More women in India die from cervical cancer than in any other country. This preventable disease kills around 67,000 women in India every year, more than 25% of the 260,000 deaths worldwide.
Effective screening and early detection can help reduce its incidence, but part of the challenge -- and there are several parts -- today is that the testing process to detect the onset of the disease is unbearably time-consuming.
This is because the existing methodology that cytopathologists use is time consuming to begin with, but also because there are very few of them in the nation. Could AI speed this up?
At SRL Diagnostics, the largest chain to offer diagnostic services in pathology and radiology in India, we are getting an early look of this. Last year, Microsoft partnered with SRL Diagnostics to co-create an AI Network for Pathology to ease the burden of cytopathologists and histopathologists.
SRL Diagnostics receives more than 100,000 Pap smear samples every year. About 98% of these samples are typically normal and only the remaining 2% samples require intervention. “We were looking for ways to ensure our cytopathologists were able to find those 2% abnormal samples faster,” explained Dr.
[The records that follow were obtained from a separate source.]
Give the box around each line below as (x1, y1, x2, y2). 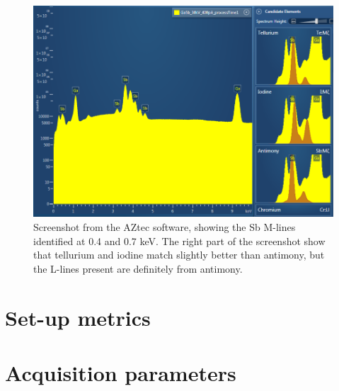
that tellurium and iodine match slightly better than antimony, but (33, 247, 325, 262)
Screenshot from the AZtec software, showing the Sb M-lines (33, 220, 296, 234)
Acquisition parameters (5, 358, 236, 387)
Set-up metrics (5, 302, 151, 331)
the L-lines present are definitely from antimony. (33, 261, 243, 276)
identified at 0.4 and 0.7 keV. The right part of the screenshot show (33, 233, 326, 248)
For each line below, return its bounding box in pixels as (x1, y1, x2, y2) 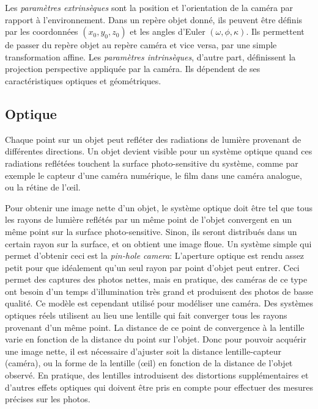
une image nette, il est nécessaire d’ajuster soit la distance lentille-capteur (5, 344, 282, 357)
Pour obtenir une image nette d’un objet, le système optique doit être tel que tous (5, 201, 312, 214)
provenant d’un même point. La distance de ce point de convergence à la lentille (5, 320, 305, 333)
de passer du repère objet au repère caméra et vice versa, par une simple (5, 38, 277, 51)
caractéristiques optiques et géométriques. (5, 74, 161, 87)
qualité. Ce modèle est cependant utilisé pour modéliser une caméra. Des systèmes (5, 297, 313, 309)
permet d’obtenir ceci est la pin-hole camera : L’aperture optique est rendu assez (5, 249, 305, 262)
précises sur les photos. (5, 393, 91, 405)
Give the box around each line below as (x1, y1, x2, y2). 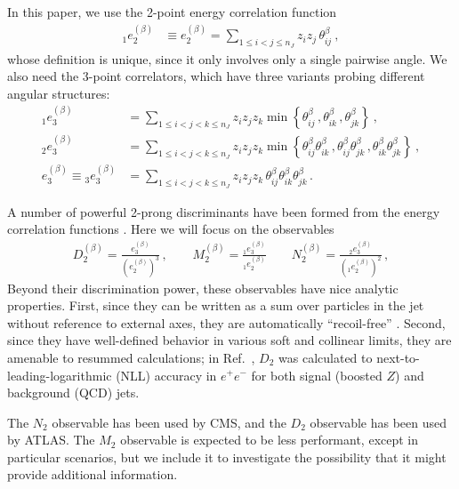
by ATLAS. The (7, 430, 95, 449)
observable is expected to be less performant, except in (120, 430, 419, 449)
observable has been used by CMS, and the (52, 413, 286, 431)
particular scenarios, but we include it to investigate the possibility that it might (7, 447, 447, 466)
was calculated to (278, 348, 373, 366)
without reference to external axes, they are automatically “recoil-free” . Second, (7, 313, 446, 332)
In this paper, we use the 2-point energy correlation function (7, 3, 337, 20)
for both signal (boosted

Arnab Roy, Technical Lead for New Initiatives & Knowledge Management at SRL Diagnostics.
Cytopathologists at SRL Diagnostics studied digitally scanned versions of Whole Slide Imaging (WSI) slides, each comprising about 300-400 cells, manually and marked their observations, which were used as training data for Cervical Cancer Image Detection API.
A digitally scanned version of a Whole Slide Imaging (WSI) slide, which is used to train the AI model
Then there was the challenge of subjectivity. “Different cytopathologists examine different elements in a smear slide in a unique manner even if the overall diagnosis is the same. This is the subjectivity element in the whole process, which many a time is linked to the experience of the expert,” reveals Dr. Roy.
Manish Gupta, Principal Applied Researcher at Microsoft Azure Global Engineering, who worked closely with the team at SRL Diagnostics, said the idea was to create an AI algorithm that could identify areas that everybody was looking at and “create a consensus on the areas assessed.”
Cytopathologists across multiple labs and locations annotated thousands of tile images of cervical smear. They created discordant and concordant notes on each sample image.
“The images for which annotations were found to be discordant -- that is if they were viewed differently by three team members -- were sent to senior cytopathologists for final analysis,” Microsoft wrote in a blog post.
This week, the two revealed that their collaboration has started to show results. SRL Diagnostics has started an internal preview to use Cervical Cancer Image Detection API. The Cervical Cancer Image Detection API, which runs on Microsoft’s Azure, can quickly screen liquid-based cytology slide images for detection of cervical cancer in the early stages and return insights to pathologists in labs, the two said.
The AI model can now differentiate between normal and abnormal smear slides with accuracy and is currently under validation in labs for a period of three to six months. It can also classify smear slides based on the seven-subtypes of cervical cytopathological scale, the two wrote in a blog post.
During the internal preview period, the exercise will use more than half-a-million anonymized digital tile images. Following internal validation, the API will be previewed in external cervical cancer diagnostic workflows, including hospitals and other diagnostic centers.
“Cytopathologists now have to review fewer areas, 20 as of now, on a whole slide liquid-based cytology image and validate the positive cases thus bringing in greater efficiency and speeding up the initial screening process,” Microsoft wrote.
“The API has the potential of increasing the productivity of a cytopathology section by about four times. In a future scenario of automated slide preparation with assistance from AI, cytopathologists can do a job in two hours what would earlier take about eight hours!” Dr. Roy said.
SRL Diagnostics-Microsoft consortium said they are hopeful their APIs could find application in other fields of pathology such as diagnosis of kidney pathologies and in oral, pancreatic and liver cancers. The consortium also aims to expand its reach with tie-ups with private players and governments and expand the reach of the model even in remote geographies where the availability of histopathologists is a challenge.
The announcement this week is the latest example of Microsoft’s ongoing research work in India. The world’s second most populous nation has become a test bed for many American technology companies to build new products and services that solve local challenges as they look for their next billion users worldwide.
Last week, Microsoft announced its AI project was helping improve the way driving tests are conducted in India. The company has unveiled a score of tools for the Indian market in the last two years. Microsoft has previously developed tools to help farmers in India increase their crop yields and worked with hospitals to prevent avoidable blindness. Last year, the company partnered with Apollo Hospitals to create an AI-powered API customized to predict risk of heart diseases in India.
Also last year, the company also worked with cricket legend Anil Kumble to develop a tracking device that helps youngsters analyze their batting performance. Microsoft has also tied up with insurance firm ICICI Lombard to help it process customers’ repair claims and renew lapsed policies using an AI system.